--- Data for the task Enclosed Below ---

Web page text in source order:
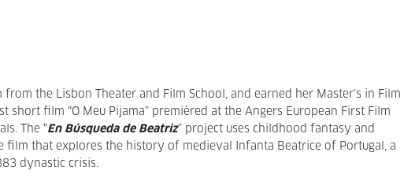
the Lisbon Theater and Film School, and earned her Master’s in Film
short film “O Meu Pijama” premièred at the Angers European First Film
The “En Búsqueda de Beatriz” project uses childhood fantasy and
film that explores the history of medieval Infanta Beatrice of Portugal, a
dynastic crisis.
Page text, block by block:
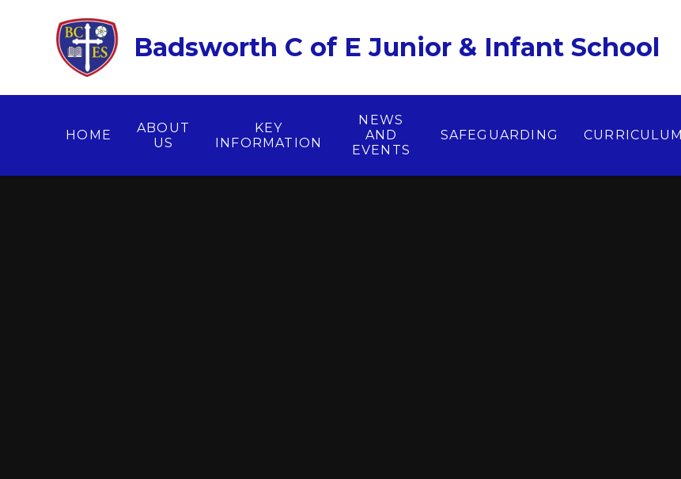
Badsworth C of E Junior & Infant School
HOME
ABOUT
US
KEY
INFORMATION
NEWS
AND
EVENTS
SAFEGUARDING CURRICULUM
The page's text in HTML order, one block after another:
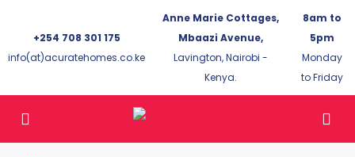
+254 708 301 175
info(at)acuratehomes.co.ke
Anne Marie Cottages,
Mbaazi Avenue,
Lavington, Nairobi -
Kenya.
8am to
5pm
Monday
to Friday
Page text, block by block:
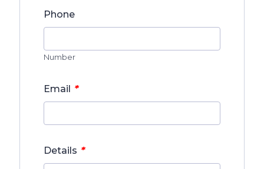
Phone
Number
Email *
Details *
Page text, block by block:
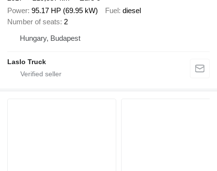
Power 95.17 HP (69.95 kW) Fuel diesel
Number of seats 2
Hungary, Budapest
Laslo Truck
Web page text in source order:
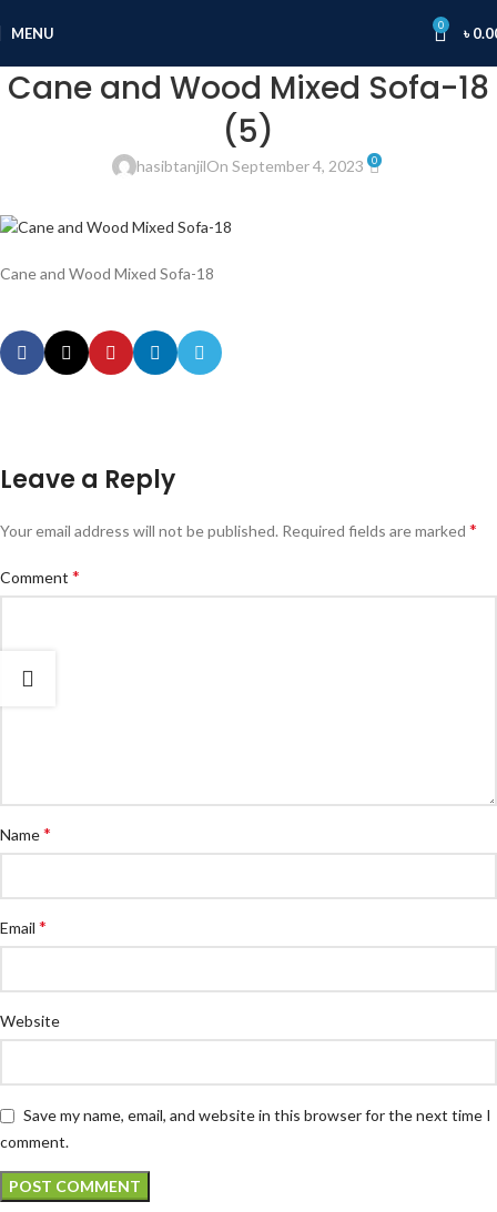
MENU 0 ৳
Cane and Wood Mixed Sofa-18
(5)
hasibtanjilOn September 4, 2023 0
Cane and Wood Mixed Sofa-18
Leave a Reply
Your email address will not be published. Required fields are marked *
Comment *
Name*
Email *
Website
Save my name, email, and website in this browser for the next time I
comment.
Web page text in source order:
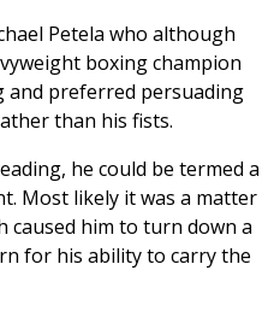
Petela who although
boxing champion
and preferred persuading
than his fists.
he could be termed a
Most likely it was a matter
caused him to turn down a
for his ability to carry the
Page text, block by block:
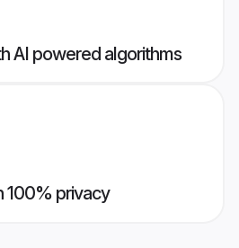
AI powered algorithms
100% privacy
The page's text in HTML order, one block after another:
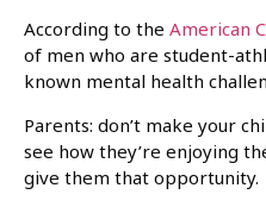
According to the American
of men who are student-
known mental health
Parents: don’t make your
see how they’re enjoying
give them that opportunity.
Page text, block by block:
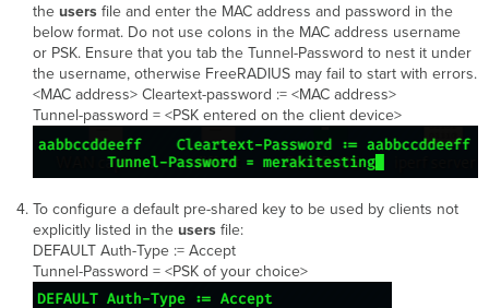
the usersfile and enter the MAC address and password in the
below format. Do not use colons in the MAC address username
or PSK. Ensure that you tab the Tunnel-Password to nest it under
the username, otherwise FreeRADIUS may fail to start with errors.
<MAC address> Cleartext-password := <MAC address>
Tunnel-password = <PSK entered on the client device>
To configure a default pre-shared key to be used by clients not
explicitly listed in the usersfile:
DEFAULT Auth-Type := Accept
Tunnel-Password = <PSK of your choice>
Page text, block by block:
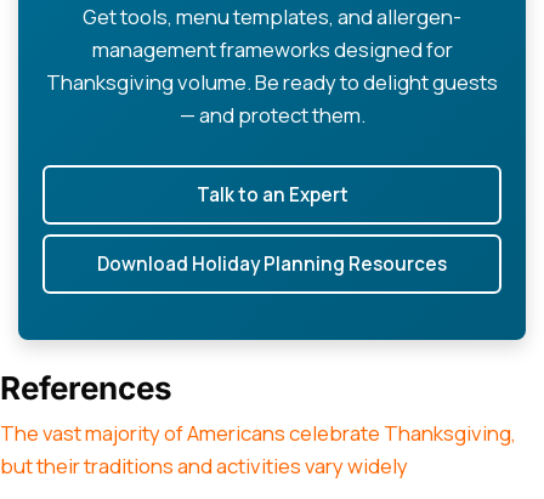
Get tools, menu templates, and allergen-
management frameworks designed for
Thanksgiving volume. Be ready to delight guests
— and protect them.
Talk to an Expert
Download Holiday Planning Resources
References
The vast majority of Americans celebrate Thanksgiving,
but their traditions and activities vary widely
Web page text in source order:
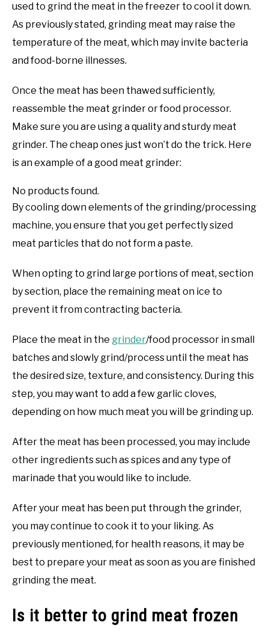
used to grind the meat in the freezer to cool it down.
As previously stated, grinding meat may raise the
temperature of the meat, which may invite bacteria
and food-borne illnesses.
Once the meat has been thawed sufficiently,
reassemble the meat grinder or food processor.
Make sure you are using a quality and sturdy meat
grinder. The cheap ones just won’t do the trick. Here
is an example of a good meat grinder:
No products found.
By cooling down elements of the grinding/processing
machine, you ensure that you get perfectly sized
meat particles that do not form a paste.
When opting to grind large portions of meat, section
by section, place the remaining meat on ice to
prevent it from contracting bacteria.
Place the meat in the grinder/food processor in small
batches and slowly grind/process until the meat has
the desired size, texture, and consistency. During this
step, you may want to add a few garlic cloves,
depending on how much meat you will be grinding up.
After the meat has been processed, you may include
other ingredients such as spices and any type of
marinade that you would like to include.
After your meat has been put through the grinder,
you may continue to cook it to your liking. As
previously mentioned, for health reasons, it may be
best to prepare your meat as soon as you are finished
grinding the meat.
Is it better to grind meat frozen
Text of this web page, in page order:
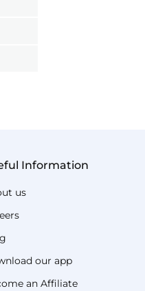
Information
us
our app
an Affiliate
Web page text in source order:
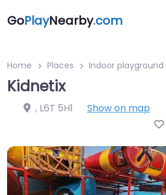
GoPlayNearby.com
Home Places Indoor playground
Kidnetix
, L6T 5H1 Show on map
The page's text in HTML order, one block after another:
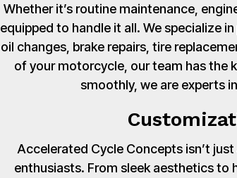
Whether it’s routine maintenance,
equipped to handle it all. We specialize
oil changes, brake repairs, tire
of your motorcycle, our team has the
smoothly, we are experts
Accelerated Cycle Concepts isn’t
enthusiasts. From sleek aesthetics
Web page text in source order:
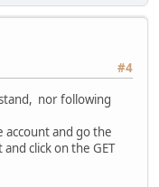
#4
nor following
and go the
click on the GET
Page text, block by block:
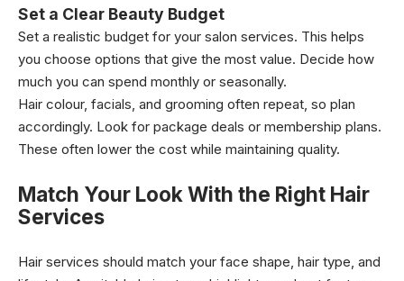
Set a Clear Beauty Budget
Set a realistic budget for your salon services. This helps
you choose options that give the most value. Decide how
much you can spend monthly or seasonally.
Hair colour, facials, and grooming often repeat, so plan
accordingly. Look for package deals or membership plans.
These often lower the cost while maintaining quality.
Match Your Look With the Right Hair
Services
Hair services should match your face shape, hair type, and
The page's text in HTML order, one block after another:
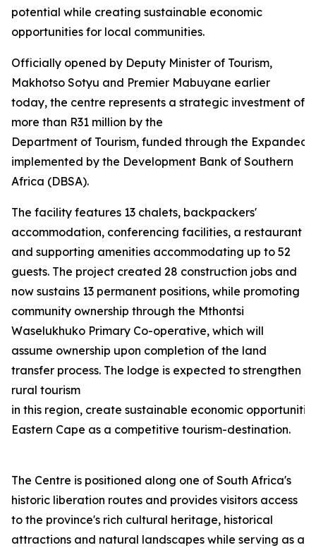
potential while creating sustainable economic
opportunities for local communities.
Officially opened by Deputy Minister of Tourism,
Makhotso Sotyu and Premier Mabuyane earlier
today, the centre represents a strategic investment of
more than R31 million by the
Department of Tourism, funded through the Expanded
implemented by the Development Bank of Southern
Africa (DBSA).
The facility features 13 chalets, backpackers'
accommodation, conferencing facilities, a restaurant
and supporting amenities accommodating up to 52
guests. The project created 28 construction jobs and
now sustains 13 permanent positions, while promoting
community ownership through the Mthontsi
Waselukhuko Primary Co-operative, which will
assume ownership upon completion of the land
transfer process. The lodge is expected to strengthen
rural tourism
in this region, create sustainable economic
Eastern Cape as a competitive tourism-destination.
The Centre is positioned along one of South Africa's
historic liberation routes and provides visitors access
to the province's rich cultural heritage, historical
attractions and natural landscapes while serving as a
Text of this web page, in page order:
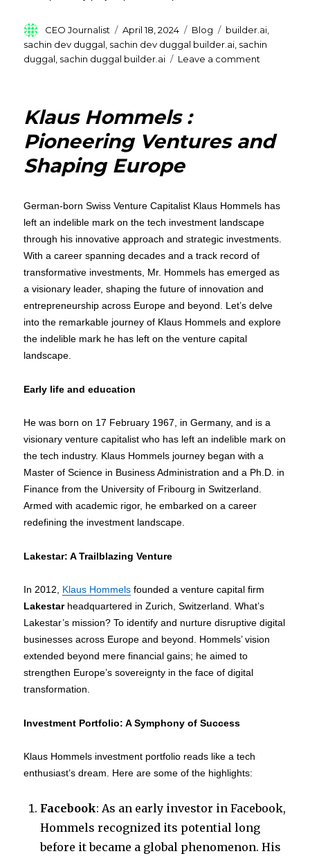
Author
CEO Journalist
Posted
on
April 18, 2024 Categories
Blog Tags
builder.ai,
sachin dev duggal, sachin dev duggal builder.ai, sachin
duggal, sachin duggal builder.ai Leave a comment
by
and
no-
Klaus Hommels :
Pioneering Ventures and
Shaping Europe
German-born Swiss Venture Capitalist Klaus Hommels has
left an indelible mark on the tech investment landscape
through his innovative approach and strategic investments.
With a career spanning decades and a track record of
transformative investments, Mr. Hommels has emerged as
a visionary leader, shaping the future of innovation and
entrepreneurship across Europe and beyond. Let’s delve
into the remarkable journey of Klaus Hommels and explore
the indelible mark he has left on the venture capital
landscape.
Early life and education
He was born on 17 February 1967, in Germany, and is a
visionary venture capitalist who has left an indelible mark on
the tech industry. Klaus Hommels journey began with a
Master of Science in Business Administration and a Ph.D. in
Finance from the University of Fribourg in Switzerland.
Armed with academic rigor, he embarked on a career
redefining the investment landscape.
Lakestar: A Trailblazing Venture
In 2012, Klaus Hommels founded a venture capital firm
Lakestarheadquartered in Zurich, Switzerland. What’s
Lakestar’s mission? To identify and nurture disruptive digital
businesses across Europe and beyond. Hommels’ vision
extended beyond mere financial gains; he aimed to
strengthen Europe’s sovereignty in the face of digital
transformation.
Investment Portfolio: A Symphony of Success
Klaus Hommels investment portfolio reads like a tech
enthusiast’s dream. Here are some of the highlights:
Facebook: As an early investor in Facebook,
Hommels recognized its potential long
before it became a global phenomenon. His

--- End of Enclosed Data for the task ---

• [What to produce]
The reply should hold exactly the lines above, starting at the line with "best to prepare" and ending at the line with "Waselukhuko Primary Co-operative, which will", and no pictures.

• [Solution to the exercise]
best to prepare your meat as soon as you are finished
grinding the meat.
Is it better to grind meat frozen
Text of this web page, in page order:
Information
us
our app
an Affiliate
Web page text in source order:
GoPlayNearby.com
Home Places Indoor playground
Kidnetix
, L6T 5H1 Show on map
The page's text in HTML order, one block after another:
Whether it’s routine maintenance,
equipped to handle it all. We specialize
oil changes, brake repairs, tire
of your motorcycle, our team has the
smoothly, we are experts
Accelerated Cycle Concepts isn’t
enthusiasts. From sleek aesthetics
Web page text in source order:
#4
nor following
and go the
click on the GET
Page text, block by block:
Set a Clear Beauty Budget
Set a realistic budget for your salon services. This helps
you choose options that give the most value. Decide how
much you can spend monthly or seasonally.
Hair colour, facials, and grooming often repeat, so plan
accordingly. Look for package deals or membership plans.
These often lower the cost while maintaining quality.
Match Your Look With the Right Hair
Services
Hair services should match your face shape, hair type, and
The page's text in HTML order, one block after another:
potential while creating sustainable economic
opportunities for local communities.
Officially opened by Deputy Minister of Tourism,
Makhotso Sotyu and Premier Mabuyane earlier
today, the centre represents a strategic investment of
more than R31 million by the
Department of Tourism, funded through the Expanded
implemented by the Development Bank of Southern
Africa (DBSA).
The facility features 13 chalets, backpackers'
accommodation, conferencing facilities, a restaurant
and supporting amenities accommodating up to 52
guests. The project created 28 construction jobs and
now sustains 13 permanent positions, while promoting
community ownership through the Mthontsi
Waselukhuko Primary Co-operative, which will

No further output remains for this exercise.